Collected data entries
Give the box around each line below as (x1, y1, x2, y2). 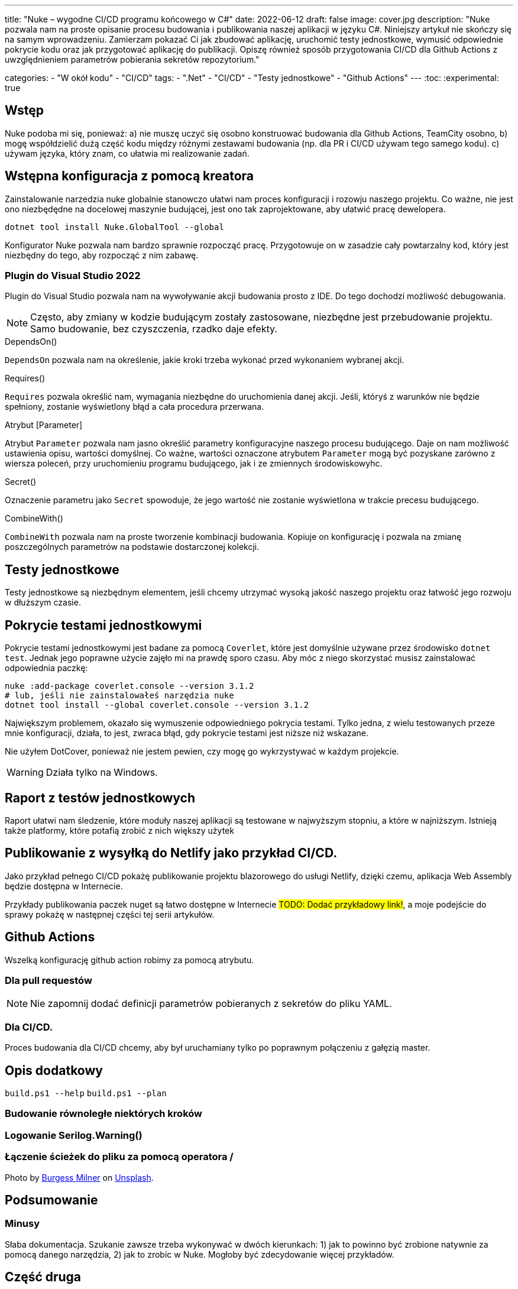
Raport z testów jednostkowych (5, 790, 196, 805)
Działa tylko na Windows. (46, 766, 158, 779)
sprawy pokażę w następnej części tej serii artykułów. (5, 909, 215, 919)
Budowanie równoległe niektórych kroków (5, 1107, 202, 1120)
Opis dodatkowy (5, 1063, 103, 1078)
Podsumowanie (5, 1192, 98, 1207)
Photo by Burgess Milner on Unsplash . (5, 1172, 154, 1183)
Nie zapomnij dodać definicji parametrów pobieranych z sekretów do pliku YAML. (30, 997, 392, 1010)
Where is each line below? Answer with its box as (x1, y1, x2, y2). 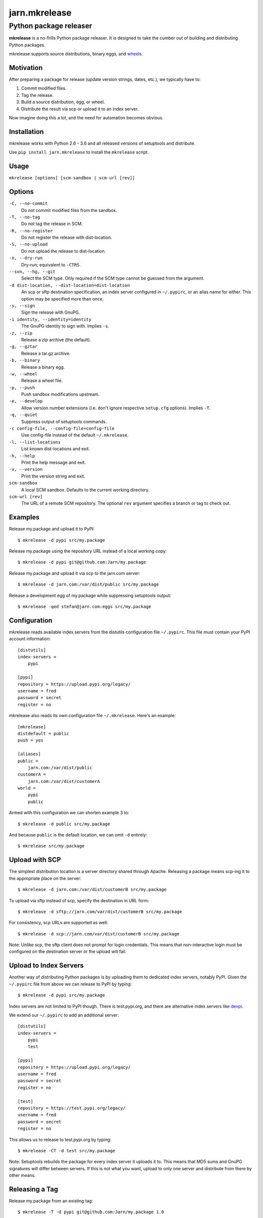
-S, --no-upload (9, 242, 48, 247)
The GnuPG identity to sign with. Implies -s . (21, 323, 110, 329)
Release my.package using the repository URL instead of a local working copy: (9, 548, 167, 554)
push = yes (18, 738, 44, 743)
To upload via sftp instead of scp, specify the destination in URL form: (9, 897, 150, 903)
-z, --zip (9, 330, 33, 336)
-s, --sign (9, 303, 35, 308)
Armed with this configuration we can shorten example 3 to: (9, 810, 130, 816)
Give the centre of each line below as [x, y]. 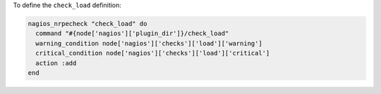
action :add [56, 63]
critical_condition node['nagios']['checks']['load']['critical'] [153, 53]
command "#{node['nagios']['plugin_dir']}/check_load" [132, 34]
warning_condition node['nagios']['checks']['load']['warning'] [149, 43]
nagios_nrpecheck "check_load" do [87, 23]
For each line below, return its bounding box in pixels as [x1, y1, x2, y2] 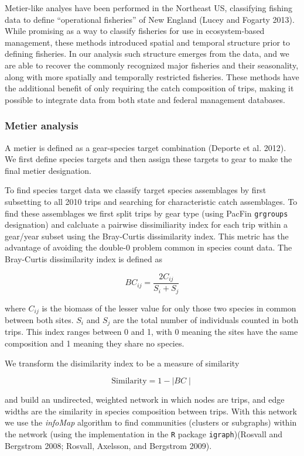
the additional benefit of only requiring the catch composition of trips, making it [5, 82, 294, 94]
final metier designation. [5, 164, 91, 176]
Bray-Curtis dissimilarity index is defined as [5, 252, 163, 265]
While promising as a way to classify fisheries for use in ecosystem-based [5, 25, 265, 37]
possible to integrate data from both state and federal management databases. [5, 93, 285, 105]
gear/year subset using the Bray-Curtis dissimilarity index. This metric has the [5, 229, 289, 242]
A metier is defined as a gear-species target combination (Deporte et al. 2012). [5, 141, 286, 153]
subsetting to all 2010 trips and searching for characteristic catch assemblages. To [5, 195, 298, 207]
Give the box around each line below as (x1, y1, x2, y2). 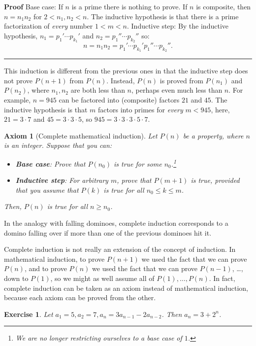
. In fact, (209, 273, 235, 283)
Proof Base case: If (4, 1, 63, 11)
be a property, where (183, 130, 244, 140)
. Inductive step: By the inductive (127, 21, 228, 31)
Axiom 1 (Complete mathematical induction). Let (4, 130, 158, 140)
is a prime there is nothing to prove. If (71, 1, 188, 11)
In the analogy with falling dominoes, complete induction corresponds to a (4, 217, 228, 228)
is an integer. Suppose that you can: (4, 140, 112, 150)
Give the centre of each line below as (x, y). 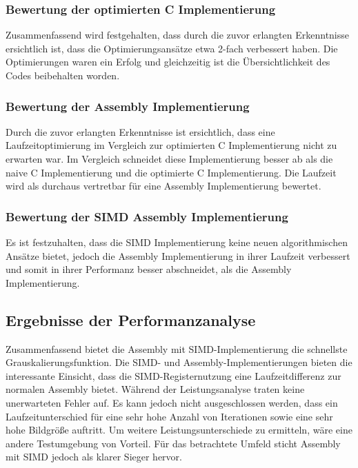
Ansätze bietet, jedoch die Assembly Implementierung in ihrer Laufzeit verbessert (178, 255)
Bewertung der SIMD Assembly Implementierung (147, 216)
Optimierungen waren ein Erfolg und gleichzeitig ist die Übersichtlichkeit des (168, 62)
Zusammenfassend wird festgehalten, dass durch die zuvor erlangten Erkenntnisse (178, 35)
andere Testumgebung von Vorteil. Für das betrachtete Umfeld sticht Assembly (173, 443)
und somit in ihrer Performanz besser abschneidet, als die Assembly (149, 269)
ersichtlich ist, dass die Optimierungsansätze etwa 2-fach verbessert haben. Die (172, 48)
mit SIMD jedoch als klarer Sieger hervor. (94, 457)
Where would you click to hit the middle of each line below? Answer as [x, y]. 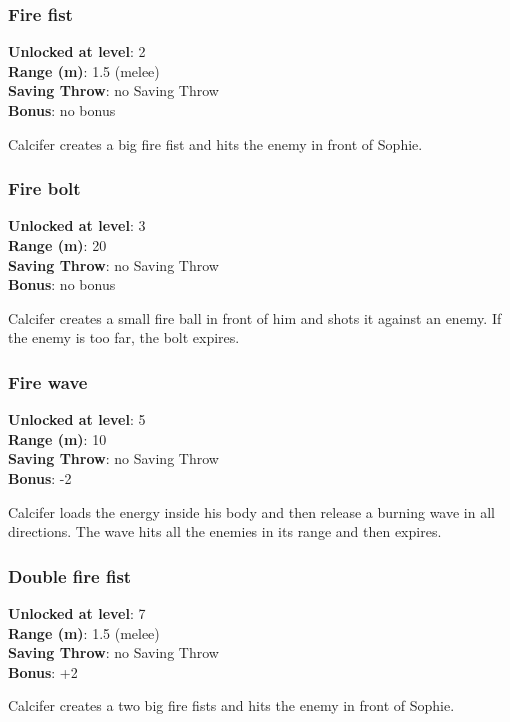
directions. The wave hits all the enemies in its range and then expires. [225, 531]
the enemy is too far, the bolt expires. [124, 337]
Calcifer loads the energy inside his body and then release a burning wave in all [251, 511]
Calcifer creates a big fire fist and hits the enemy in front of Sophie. [215, 143]
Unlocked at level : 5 [77, 419]
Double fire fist [70, 575]
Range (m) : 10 [57, 438]
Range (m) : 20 [57, 245]
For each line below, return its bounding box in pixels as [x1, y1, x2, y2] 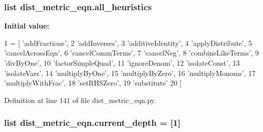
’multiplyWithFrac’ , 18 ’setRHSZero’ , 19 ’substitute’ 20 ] [4, 77, 182, 88]
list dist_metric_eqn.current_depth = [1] [4, 116, 181, 129]
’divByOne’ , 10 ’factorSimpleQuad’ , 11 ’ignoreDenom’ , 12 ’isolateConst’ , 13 [4, 58, 240, 68]
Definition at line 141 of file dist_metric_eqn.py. [4, 94, 156, 105]
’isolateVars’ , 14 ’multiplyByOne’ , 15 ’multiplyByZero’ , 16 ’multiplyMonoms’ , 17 [4, 67, 256, 78]
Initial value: [4, 20, 49, 31]
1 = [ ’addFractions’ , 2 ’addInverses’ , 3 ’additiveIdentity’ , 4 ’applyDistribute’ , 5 [4, 37, 252, 48]
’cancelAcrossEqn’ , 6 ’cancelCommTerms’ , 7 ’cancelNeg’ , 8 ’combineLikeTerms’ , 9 [4, 47, 259, 58]

● **What is being asked**
Write out exactly the lines above between the one with "Opis dodatkowy (5, 1063, 103, 1078)" and the one with "node['nagios']['checks']['load']['critical'] [153, 53]", inclusive, with pictures left out.

● **Response for this exercise**
Opis dodatkowy (5, 1063, 103, 1078)
Podsumowanie (5, 1192, 98, 1207)
Photo by Burgess Milner on Unsplash . (5, 1172, 154, 1183)
Nie zapomnij dodać definicji parametrów pobieranych z sekretów do pliku YAML. (30, 997, 392, 1010)
Where is each line below? Answer with its box as (x1, y1, x2, y2). 
-S, --no-upload (9, 242, 48, 247)
The GnuPG identity to sign with. Implies -s . (21, 323, 110, 329)
Release my.package using the repository URL instead of a local working copy: (9, 548, 167, 554)
push = yes (18, 738, 44, 743)
To upload via sftp instead of scp, specify the destination in URL form: (9, 897, 150, 903)
-z, --zip (9, 330, 33, 336)
-s, --sign (9, 303, 35, 308)
Armed with this configuration we can shorten example 3 to: (9, 810, 130, 816)
Give the centre of each line below as [x, y]. 
action :add [56, 63]
critical_condition node['nagios']['checks']['load']['critical'] [153, 53]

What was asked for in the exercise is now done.